DATA PROVIDED =
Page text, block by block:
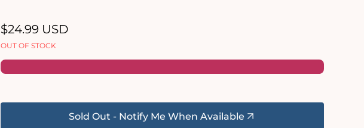
Regular
$24.99 USD
OUT OF STOCK
Sold Out - Notify Me When Available
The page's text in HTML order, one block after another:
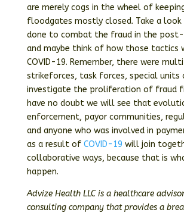
are merely cogs in the wheel of
floodgates mostly closed. Take a
done to combat the fraud in the
and maybe think of how those tactics
COVID-19. Remember, there were
strikeforces, task forces, special units
investigate the proliferation of fraud
have no doubt we will see that
enforcement, payor communities,
and anyone who was involved in
as a result of COVID-19 will join
collaborative ways, because that is
happen.
Advize Health LLC is a healthcare
consulting company that provides a
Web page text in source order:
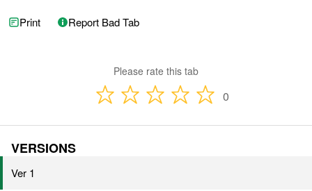
Print Report Bad Tab
Please rate this tab
0
VERSIONS
Ver 1
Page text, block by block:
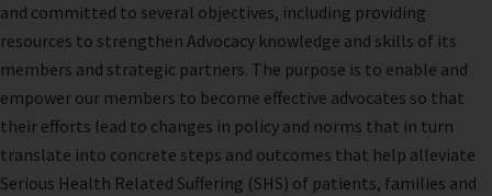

WORK TASK = The entries above need to be repeated in full, word for word. Skip the images.

EXERCISE RESPONSE =
Page text, block by block:
Regular
$24.99 USD
OUT OF STOCK
Sold Out - Notify Me When Available
The page's text in HTML order, one block after another:
are merely cogs in the wheel of
floodgates mostly closed. Take a
done to combat the fraud in the
and maybe think of how those tactics
COVID-19. Remember, there were
strikeforces, task forces, special units
investigate the proliferation of fraud
have no doubt we will see that
enforcement, payor communities,
and anyone who was involved in
as a result of COVID-19 will join
collaborative ways, because that is
happen.
Advize Health LLC is a healthcare
consulting company that provides a
Web page text in source order:
Print Report Bad Tab
Please rate this tab
0
VERSIONS
Ver 1
Page text, block by block:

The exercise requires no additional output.